- Bundesbank
Almost two weeks after releasing updated inflation and growth outlook, the German Bundesbank said the Brent crude prices had since plummeted 11% on average below the forecast estimates. Consequently, the central bank admitted it would have to revise downwards its 2015 inflation forecast if recent drops in oil prices persist. Currently, the Bundesbank expects inflation of 1.1% next year, while the November HICP reading for Germany came in at 0.6%, the lowest reading since February 2010.

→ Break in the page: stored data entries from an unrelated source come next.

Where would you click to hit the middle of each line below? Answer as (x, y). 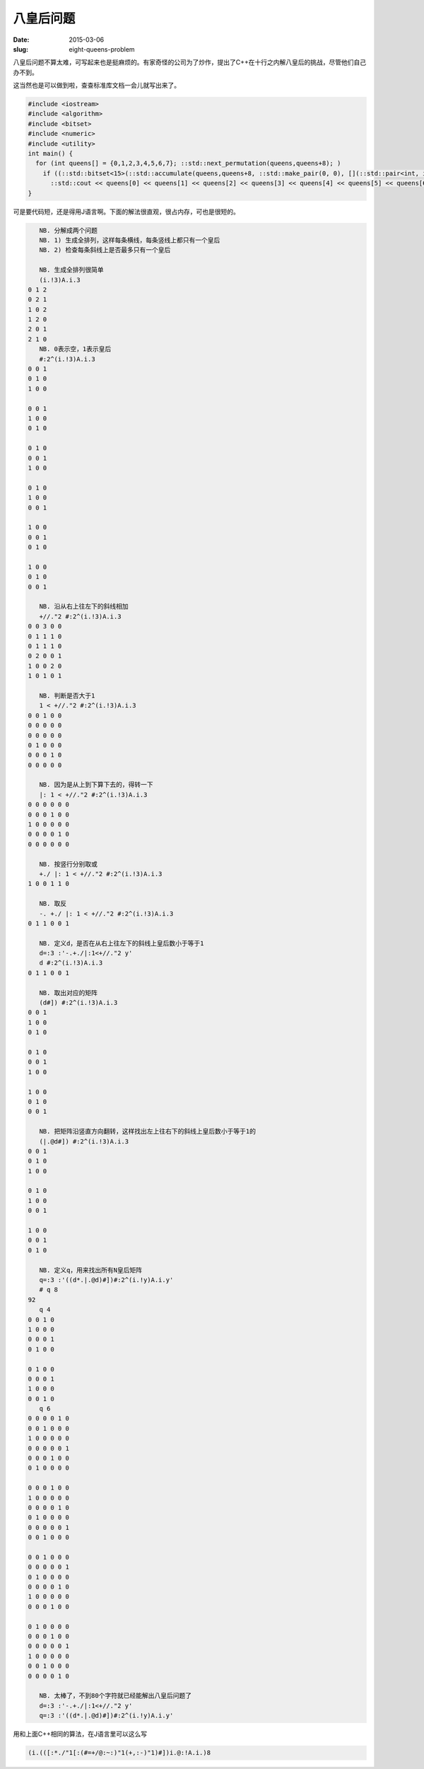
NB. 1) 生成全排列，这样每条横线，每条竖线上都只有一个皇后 (130, 240)
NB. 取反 (53, 904)
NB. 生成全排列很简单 (71, 270)
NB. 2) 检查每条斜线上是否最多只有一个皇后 (105, 250)
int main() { (51, 154)
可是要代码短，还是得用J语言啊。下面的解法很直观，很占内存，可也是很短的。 (126, 212)
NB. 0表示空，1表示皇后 (75, 349)
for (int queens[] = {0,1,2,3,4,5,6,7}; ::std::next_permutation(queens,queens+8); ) (188, 163)
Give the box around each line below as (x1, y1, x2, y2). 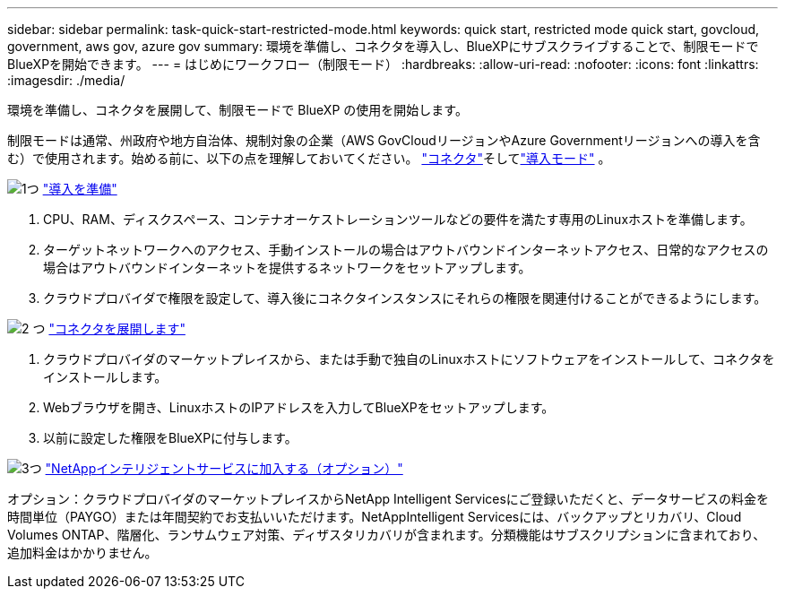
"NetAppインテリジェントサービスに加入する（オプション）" (45, 461, 403, 476)
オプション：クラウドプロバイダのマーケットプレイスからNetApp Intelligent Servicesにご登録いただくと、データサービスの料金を (7, 491, 769, 506)
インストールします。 (43, 369, 168, 384)
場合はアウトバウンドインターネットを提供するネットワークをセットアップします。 (43, 260, 531, 275)
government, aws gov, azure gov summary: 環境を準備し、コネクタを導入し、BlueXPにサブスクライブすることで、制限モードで (7, 39, 759, 54)
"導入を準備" (42, 181, 117, 196)
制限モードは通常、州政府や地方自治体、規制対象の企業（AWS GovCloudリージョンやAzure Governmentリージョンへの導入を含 (7, 133, 761, 148)
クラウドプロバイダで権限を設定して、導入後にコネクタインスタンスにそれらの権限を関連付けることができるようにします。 (43, 290, 767, 306)
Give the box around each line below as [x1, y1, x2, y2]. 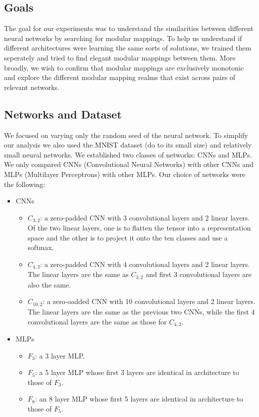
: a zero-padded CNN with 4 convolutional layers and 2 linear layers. [40, 258, 250, 269]
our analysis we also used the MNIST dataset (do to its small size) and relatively [4, 139, 252, 150]
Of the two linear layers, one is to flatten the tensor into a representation [27, 222, 251, 233]
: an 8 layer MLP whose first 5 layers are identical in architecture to [35, 393, 243, 404]
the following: [4, 178, 45, 189]
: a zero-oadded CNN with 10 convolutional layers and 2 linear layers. [42, 296, 256, 306]
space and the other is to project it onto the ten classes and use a [27, 232, 228, 242]
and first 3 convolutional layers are [146, 269, 252, 279]
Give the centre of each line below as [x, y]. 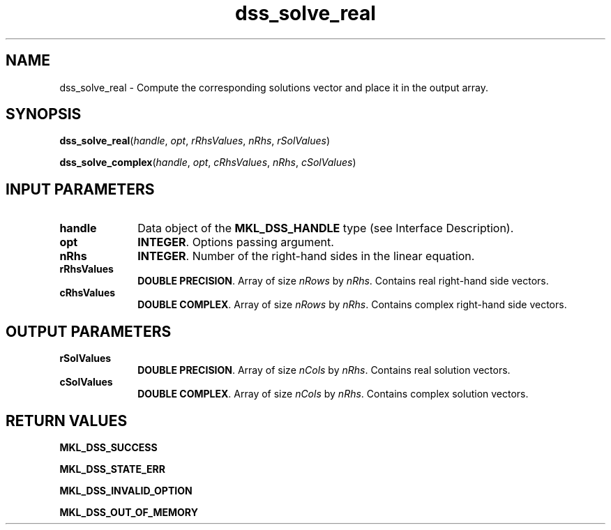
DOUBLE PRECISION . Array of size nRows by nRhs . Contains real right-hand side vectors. [343, 281]
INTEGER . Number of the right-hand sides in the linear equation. [306, 256]
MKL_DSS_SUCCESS [108, 447]
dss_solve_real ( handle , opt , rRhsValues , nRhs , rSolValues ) [195, 141]
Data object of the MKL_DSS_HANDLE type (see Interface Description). [326, 228]
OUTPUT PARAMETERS [89, 331]
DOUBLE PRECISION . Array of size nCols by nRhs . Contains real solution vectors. [324, 370]
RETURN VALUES [67, 421]
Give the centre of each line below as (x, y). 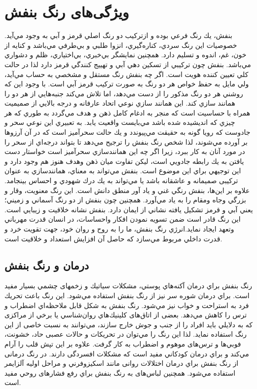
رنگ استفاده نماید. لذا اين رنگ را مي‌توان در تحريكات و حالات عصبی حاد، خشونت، (126, 334)
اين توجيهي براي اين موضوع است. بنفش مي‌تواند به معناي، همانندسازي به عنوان (123, 171)
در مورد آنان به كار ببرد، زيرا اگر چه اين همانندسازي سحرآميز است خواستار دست (125, 151)
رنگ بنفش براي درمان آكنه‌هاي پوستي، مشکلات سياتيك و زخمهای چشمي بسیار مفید (128, 286)
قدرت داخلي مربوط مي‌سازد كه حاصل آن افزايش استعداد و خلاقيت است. (113, 238)
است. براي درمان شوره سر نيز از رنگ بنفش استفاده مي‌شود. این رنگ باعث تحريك (127, 295)
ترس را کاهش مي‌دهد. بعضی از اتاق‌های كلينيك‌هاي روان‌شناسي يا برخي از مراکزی (126, 315)
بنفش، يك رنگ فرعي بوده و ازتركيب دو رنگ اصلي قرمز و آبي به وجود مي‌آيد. (118, 35)
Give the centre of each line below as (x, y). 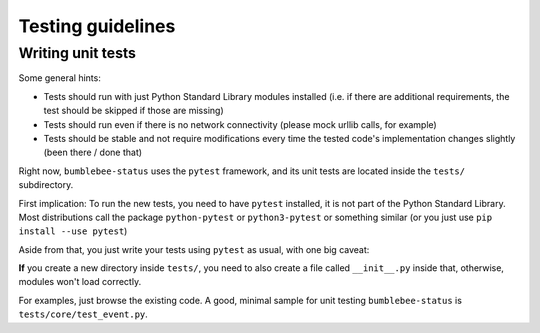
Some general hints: (60, 78)
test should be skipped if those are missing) (133, 111)
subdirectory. (46, 185)
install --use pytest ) (73, 231)
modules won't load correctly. (80, 282)
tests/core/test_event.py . (83, 314)
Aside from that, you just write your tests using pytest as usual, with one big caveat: (194, 249)
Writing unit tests (77, 53)
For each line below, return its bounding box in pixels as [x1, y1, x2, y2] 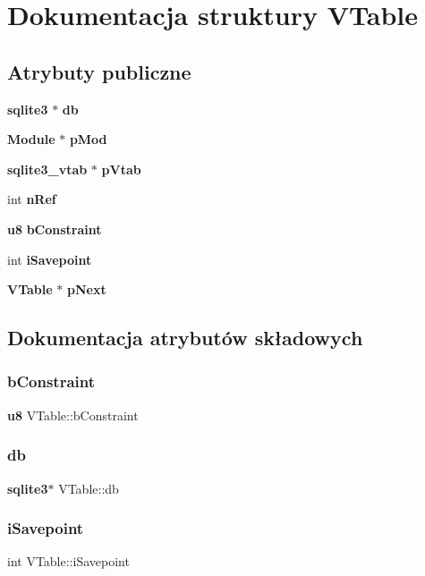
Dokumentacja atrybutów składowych [7, 324, 363, 352]
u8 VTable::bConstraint [7, 405, 139, 424]
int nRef [7, 190, 56, 208]
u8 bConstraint [7, 219, 102, 238]
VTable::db [58, 479, 119, 497]
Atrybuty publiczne [7, 57, 191, 85]
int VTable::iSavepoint [7, 552, 130, 571]
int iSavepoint [7, 250, 92, 268]
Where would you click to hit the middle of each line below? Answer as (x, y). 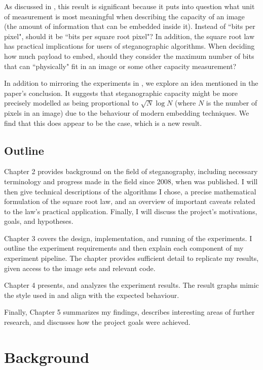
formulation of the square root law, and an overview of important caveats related (130, 201)
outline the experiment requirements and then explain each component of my (124, 248)
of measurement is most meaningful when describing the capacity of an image (124, 16)
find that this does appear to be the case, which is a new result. (103, 123)
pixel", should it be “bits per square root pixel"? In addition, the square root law (129, 36)
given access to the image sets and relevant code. (80, 268)
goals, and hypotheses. (39, 221)
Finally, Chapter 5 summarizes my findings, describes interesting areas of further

The Bundesbank has, in what is considered as an unexpected move, supported the European Central Bank's view on taking further stimulus measures to bolster the Euro zone economy if needed, though the German central bank did not openly back up the ECB's quantitative easing. The German central bank's language surprised analysts, as Bundesbank Chief Jens Weidmann had previously reiterated the need of more reforms in Euro zone countries as the main tool for fuelling growth and has been reluctant to endorse quantitative easing. ECB policymakers are debating whether to take fresh action to combat the threat of deflation in the Euro zone, where inflation is running at 0.3%, markedly below the ECB's target of just under 2%. Analysts are worried that falling oil prices could send the Euro zone into a deflationary spiral, forcing the ECB to buy sovereign debt early next year.